The legacy of inheritance
Is inheritance really useful or is it a feature that causes more problems than it solves? Certainly I can't think of a case where I've been really grateful that I've been able to inherit from a superclass but I can think of several instances where it has caused friction and where the extension mechanism of inheritance tended to lead the programmer the wrong way.
Consider the following code (public fields for brevity):
public class Square {
public int base;
public int getArea() {
return base * base;
}
}
public class Rectangle extends Square {
public int height;
@Override public int getArea() {
return base * height;
}
}
public class Parallelogram extends Rectangle {
public double angle;
}
Now how do we implement a Rhombus? Is it a Square extended with an angle (and overridden area calculation) or a Parallelogram with conditions on setting the properties so that the invariant is preserved (which is why we should have accessors, by the way)?
Well, the correct answer is neither, even though we have a nice sequence of extensions. The problem is that we have been led astray by the extension mechanism and violated the "is a" rule for subclassing and ended up with a corrupt type system. Clearly a Parallelogram is not a Rectangle which equally clearly is not a Square so a subclass instance may not safely be used in place of a superclass instance. Reversing the class hierarchy solves the issue, however it creates subclasses that are restrictions of the superclass rather than extensions.
An acquaintance of mine who is highly experienced in creating standardized components for information interchange once claimed that it only works to inherit properties by restriction. This is well worth considering, although I'm not entirely convinced because it causes a different set of problems when restriction means "that particular property is not used", as it so often does in information interchange scenarios. In that case it is usually not interesting nor useful to know what the superclass is. In our case at hand it will work because the subclasses actually have a meaningful and useful value of the property but it is restricted by an invariant, so it is also useful to be able to view them as instances of the superclass.
Let's try coding again:
public class Parallelogram {
protected int base;
protected int height;
protected double angle;
public void setAngle(double angle) {
this.angle = angle;
}
}
public class Rectangle extends Parallelogram {
@Override public void setAngle(double angle) {
// What should we do here?
}
}
...
Oops, this doesn't seem to work well, either. Obviously we can't just inherit the setAngle method or we could end up with a corrupt Rectangle, nor is there any reasonable action we can take. We can get out of our pickle, however, because constructors are not inherited! Simply make our instances immutable:
public class Parallelogram {
public final int base;
public final int height;
public final int angle;
public Parallelogram(int base, int height, double angle) {
this.base = base;
this.height = height;
this.angle = angle;
}
public int getArea() {
return base * height;
}
}
public class Rectangle extends Parallelogram {
public Rectangle(int base, int height) {
super(base, height, Math.PI/2);
}
}
public class Square extends Rectangle {
public Square(int side) {
super(side, side);
}
}
That seems to work, and the implementation of getArea() is actually profitably inherited. But we still have a problem in Java with a Rhombus, since a Square is both a Rectangle and a Rhombus but a Rhombus is not a Rectangle. To solve that would require defining the types as interfaces and have separate implementation classes (now I understand why that is often recommended :-) ).

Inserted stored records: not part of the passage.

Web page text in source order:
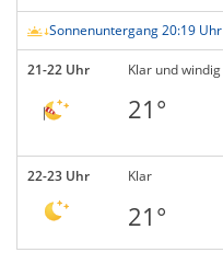
Sonnenuntergang 20:19 Uhr
21-22 Uhr Klar und windig
21°
22-23 Uhr Klar
21°
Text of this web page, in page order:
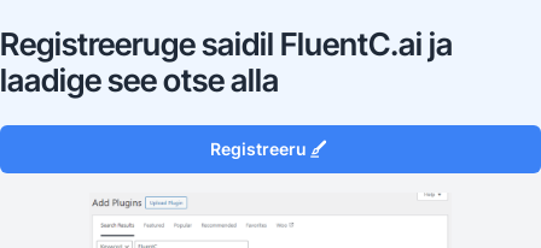
Registreeruge saidil FluentC.ai ja
laadige see otse alla
Registreeru
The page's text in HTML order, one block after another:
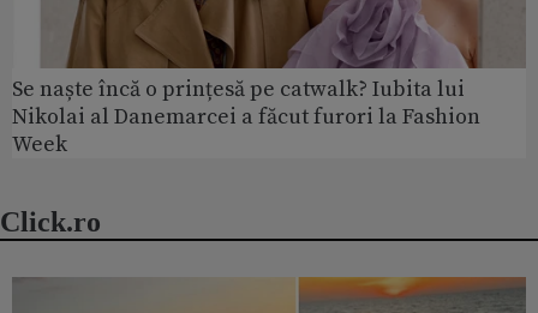
Se naște încă o prințesă pe catwalk? Iubita lui
Nikolai al Danemarcei a făcut furori la Fashion
Week
Click.ro
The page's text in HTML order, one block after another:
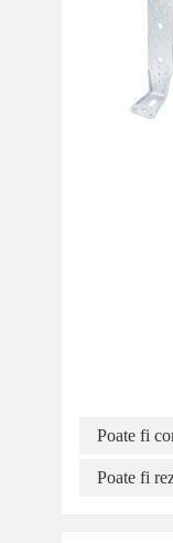
Poate fi
Poate fi
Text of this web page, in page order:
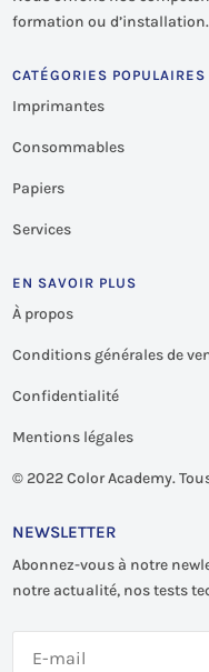
formation ou d’installation.
CATÉGORIES POPULAIRES
Imprimantes
Consommables
Papiers
Services
EN SAVOIR PLUS
À propos
Conditions générales de
Confidentialité
Mentions légales
© 2022 Color Academy.
NEWSLETTER
Abonnez-vous à notre
notre actualité, nos tests
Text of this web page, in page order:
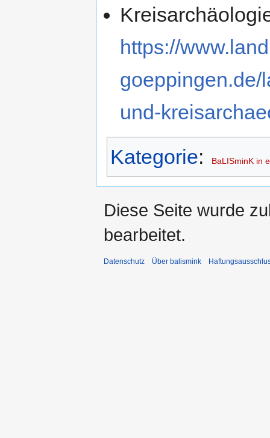
https://
goeppingen.de/
und-
Kategorie: BaLISminK in
Diese Seite wurde
bearbeitet.
Datenschutz Über balismink
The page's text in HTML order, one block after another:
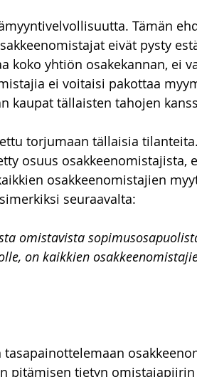
Tämän
eivät pysty
koko yhtiön osakekannan, ei
ei voitaisi pakottaa
kaupat tällaisten tahojen
torjumaan tällaisia
osuus osakkeenomistajista,
osakkeenomistajien
seuraavalta:
omistavista
on kaikkien
pitämisen tietyn

If we had chosen to implement Parallelogram with a field for the length of the side instead of the height, the formula for the area would have been base*Math.sin(angle)*side. Even if this would have worked for our Rectangle, it would have been inefficient (although when the fields are immutable it could probably be optimized by the compiler and/or JVM).

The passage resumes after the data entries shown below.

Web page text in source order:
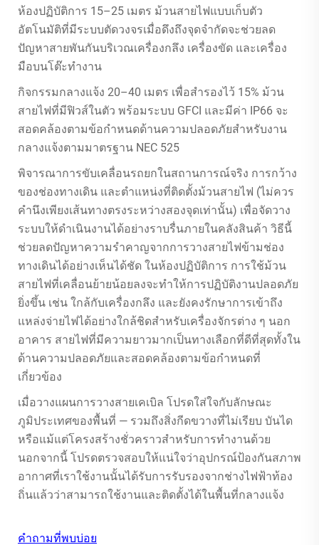
ห้องปฏิบัติการ 15–25 เมตร ม้วนสายไฟแบบเก็บตัว
อัตโนมัติที่มีระบบตัดวงจรเมื่อดึงถึงจุดจำกัดจะช่วยลด
ปัญหาสายพันกันบริเวณเครื่องกลึง เครื่องขัด และเครื่อง
มือบนโต๊ะทำงาน
กิจกรรมกลางแจ้ง 20–40 เมตร เพื่อสำรองไว้ 15% ม้วน
สายไฟที่มีฟิวส์ในตัว พร้อมระบบ GFCI และมีค่า IP66 จะ
สอดคล้องตามข้อกำหนดด้านความปลอดภัยสำหรับงาน
กลางแจ้งตามมาตรฐาน NEC 525
พิจารณาการขับเคลื่อนรถยกในสถานการณ์จริง การกว้าง
ของช่องทางเดิน และตำแหน่งที่ติดตั้งม้วนสายไฟ (ไม่ควร
คำนึงเพียงเส้นทางตรงระหว่างสองจุดเท่านั้น) เพื่อจัดวาง
ระบบให้ดำเนินงานได้อย่างราบรื่นภายในคลังสินค้า วิธีนี้
ช่วยลดปัญหาความรำคาญจากการวางสายไฟข้ามช่อง
ทางเดินได้อย่างเห็นได้ชัด ในห้องปฏิบัติการ การใช้ม้วน
สายไฟที่เคลื่อนย้ายน้อยลงจะทำให้การปฏิบัติงานปลอดภัย
ยิ่งขึ้น เช่น ใกล้กับเครื่องกลึง และยังคงรักษาการเข้าถึง
แหล่งจ่ายไฟได้อย่างใกล้ชิดสำหรับเครื่องจักรต่าง ๆ นอก
อาคาร สายไฟที่มีความยาวมากเป็นทางเลือกที่ดีที่สุดทั้งใน
ด้านความปลอดภัยและสอดคล้องตามข้อกำหนดที่
เกี่ยวข้อง
เมื่อวางแผนการวางสายเคเบิล โปรดใส่ใจกับลักษณะ
ภูมิประเทศของพื้นที่ — รวมถึงสิ่งกีดขวางที่ไม่เรียบ บันได
หรือแม้แต่โครงสร้างชั่วคราวสำหรับการทำงานด้วย
นอกจากนี้ โปรดตรวจสอบให้แน่ใจว่าอุปกรณ์ป้องกันสภาพ
อากาศที่เราใช้งานนั้นได้รับการรับรองจากช่างไฟฟ้าท้อง
ถิ่นแล้วว่าสามารถใช้งานและติดตั้งได้ในพื้นที่กลางแจ้ง
คำถามที่พบบ่อย
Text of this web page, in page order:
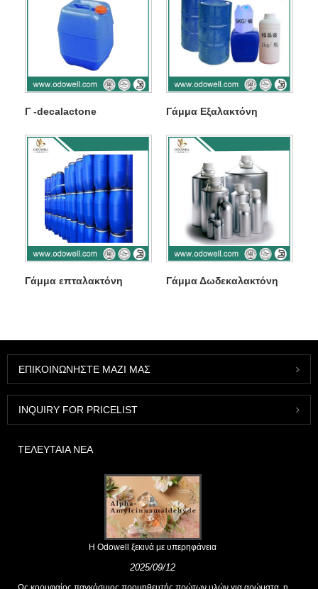
Γ -decalactone Γάμμα Εξαλακτόνη
Γάμμα επταλακτόνη Γάμμα Δωδεκαλακτόνη
ΕΠΙΚΟΙΝΩΝΉΣΤΕ ΜΑΖΊ ΜΑΣ
INQUIRY FOR PRICELIST
ΤΕΛΕΥΤΑΊΑ ΝΈΑ
Η Odowell ξεκινά με υπερηφάνεια
2025/09/12
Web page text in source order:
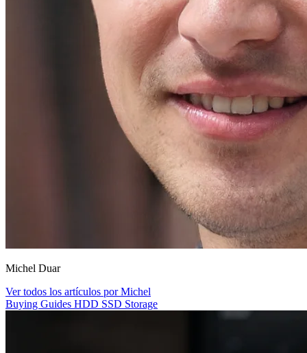
Michel Duar
Ver todos los artículos por Michel
Buying Guides HDD SSD Storage
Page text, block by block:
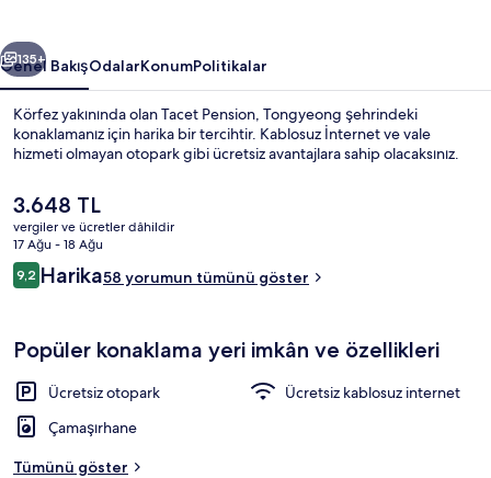
Sonraki
135+
Genel BakışOdalarKonumPolitikalar
Körfez yakınında olan Tacet Pension, Tongyeong şehrindeki
konaklamanız için harika bir tercihtir. Kablosuz İnternet ve vale
hizmeti olmayan otopark gibi ücretsiz avantajlara sahip olacaksınız.
Şu
anki
fiyat
3.648 TL
3.648 TL
vergiler ve ücretler dâhildir
17 Ağu - 18 Ağu
Yorumlar
9,29,2/10
Harika58 yorumun tümünü göster
Popüler konaklama yeri imkân ve özellikleri
Ücretsiz otopark
Ücretsiz kablosuz internet
Çamaşırhane
Tümünü göster
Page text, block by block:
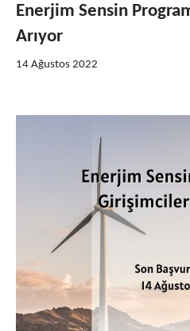
Enerjim Sensin
Arıyor
14 Ağustos 2022
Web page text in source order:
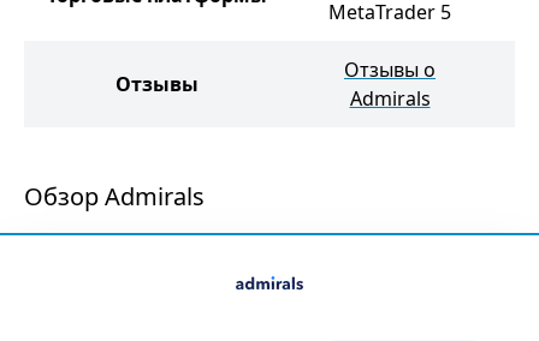
MetaTrader 5
Отзывы
Отзывы о
Admirals
Обзор Admirals

On the whole, I believe it is seldom profitable to inherit the implementation of a method, if you have a good example to the contrary, please share it.
I think that overriding all public methods would be preferable, even if you just decide to call super's version, at least it would show that you gave some thought to whether it was correct or not. Without having done an exhaustive study, I believe this is especially true for interfaces that indicate that a class "is" something rather than that it "is a" something, i.e. those interfaces whose name usually end in "able". Try Cloneable, Externalizable, Runnable and Printable.
Comments
On the other hand, Bertrand Meyer is a lot smarter than I am, and he writes, "a number of authors have suggested separating between module inheritance, essentially a tool to reuse existing features in a new module, and type inheritance, essentially a type classification mechanism. Such a division seems to cause more harm than good, for several reasons."
But then, Meyer's Eiffel language has a lot more powerful inheritance mechanism than most OO languages do.
Back to my original point… most real-world object "classes" are not fully substitutable, and attempting to define them to be substitutable is folly. In my opinion, substitutability is best reserved for classes of our own design.